Dans un entretien avec « L’Équipe », Léon Marchand évoque son parcours remarquable depuis les Jeux Olympiques de Paris où il a remporté cinq médailles, dont quatre en or. À seulement 22 ans, le nageur fait face à une renommée grandissante, des blessures et sa quête d’équilibre personnel.
Une tempête médiatique
Après son triomphe aux Jeux Olympiques, Léon Marchand décrit la période post-événement comme un « sacré remue-ménage ». Le jeune sportif se dit avoir vécu une « tempête médiatique, populaire… C’était vraiment énorme pour un adolescent de 22 ans », tout en profitant pleinement de ce moment exceptionnel. Reconnu dans la rue pour ses exploits, il déclare que cela crée des interactions fréquentes avec ses fans. Cependant, hors d’Austin où il s’entraîne, il reste souvent anonyme.

Des vacances puis des compétitions intenses
Loin de se reposer sur ses lauriers, Marchand s’est accordé six semaines de vacances avant d’entamer le circuit mondial. Ses trois semaines rémunérées l’ont conduit à travers plusieurs pays tels que la Chine, la Corée et Singapour, expérience qu’il a partagée avec son petit frère.
Un corps épuisé
Malgré ses aspirations élevées pour les Mondiaux, il reconnaît avoir été physiquement éteint : « J’étais vidé. Plus aucune énergie. La Coupe du monde était arrivée trop rapidement ». Il lui a fallu faire face à une fatigue tant physique que mentale qui l’a affecté lors des campagnes suivantes.
Enjeux physiques et voyage en Australie
En décembre dernier, une blessure à l’épaule l’a contraint à renoncer aux Mondiaux en petit bassin en Hongrie.
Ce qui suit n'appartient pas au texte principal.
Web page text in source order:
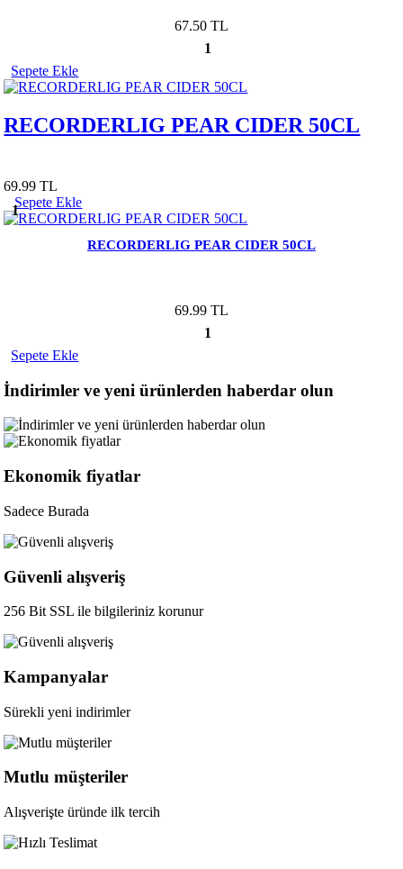
67.50 TL
1
Sepete Ekle
RECORDERLIG PEAR CIDER 50CL
69.99 TL
1
Sepete Ekle
RECORDERLIG PEAR CIDER 50CL
69.99 TL
1
Sepete Ekle
İndirimler ve yeni ürünlerden haberdar olun
Ekonomik fiyatlar
Sadece Burada
Güvenli alışveriş
256 Bit SSL ile bilgileriniz korunur
Kampanyalar
Sürekli yeni indirimler
Mutlu müşteriler
Alışverişte üründe ilk tercih
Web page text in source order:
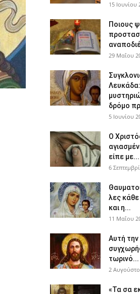
15 Ιουνίου
Ποιους
29 Μαΐου
δρόμο
5 Ιουνίου
Ο
είπε με...
6
λες κάθε
και η...
11 Μαΐου
Αυτή την
τωρινό...
2
«Τα σα
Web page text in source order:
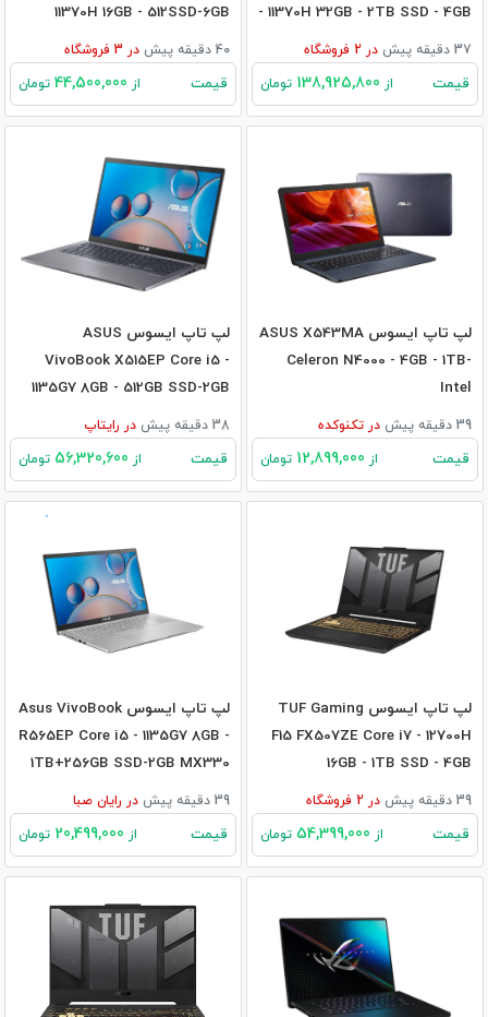
- 11370H 32GB - 2TB SSD - 4GB
RTX3050Ti
37 دقیقه پیش در فروشگاه
قیمت از تومان
11370H 16GB - 512SSD-6GB
RTX306040 دقیقه پیش در فروشگاه
قیمت از تومان
لپ تاپ ایسوس ASUS X543MA
Celeron N4000 - 4GB - 1TB-
Intel
39 دقیقه پیش در تکنوکده
قیمت از تومان
لپ تاپ ایسوس ASUS
VivoBook X515EP Core i5 -
1135G7 8GB - 512GB SSD-2GB
MX33038 دقیقه پیش در رایتاپ
قیمت از تومان
لپ تاپ ایسوس TUF Gaming
F15 FX507ZE Core i7 - 12700H
16GB - 1TB SSD - 4GB
RTX3050TI
39 دقیقه پیش در فروشگاه
قیمت از تومان
لپ تاپ ایسوس Asus VivoBook
R565EP Core i5 - 1135G7 8GB -
1TB+256GB SSD-2GB MX330
39 دقیقه پیش در رایان صبا
قیمت از تومان

C’est alors qu’il envisage un séjour en Australie entre janvier et mars. Ce voyage représente pour lui une opportunité personnelle importante : « Juste pour voir […] c’est le surf, le soleil… ». Accompagné par Thomas Ceccon et Alberto Razzetti durant son séjour d’entraînement auprès du coach Dean Boxall, connu pour sa méthode innovante similaire au travail de Philippe Lucas.
Retrouver sa passion
Absorbé par les attentes collectives autour de sa personne durant cette phase difficile psychologiquement et physiquement fatigante, il reconnait avoir vu « La flamme de mon sport avait un peu faibli ». Cependant, ce périple australien lui offre une ressourcement essentiel : entre yoga et surf sur les côtes australiennes. Cette qualité d’expérience est malgré tout entachée par une fracture due au surmenage qui interrompit temporairement son entraînement.
Vers Los Angeles 2028
De retour au Texas sous l’œil bienveillant de son entraîneur Bob Bowman, Léon Marchand aborde déjà ces nouveaux objectifs sportifs vers les Jeux Olympiques d’été 2028 à Los Angeles avec enthousiasme : « Je me sens bien. J’ai envie de nager. » Il semble déterminé à écrire un nouveau chapitre après cet immense épisode parisien.
L’atmosphère entourant Léon Marchand révèle ainsi non seulement le poids du succès mais également la lutte constante qu’implique être sous le feu des projecteurs dans un domaine aussi exigeant que celui de la natation professionnelle.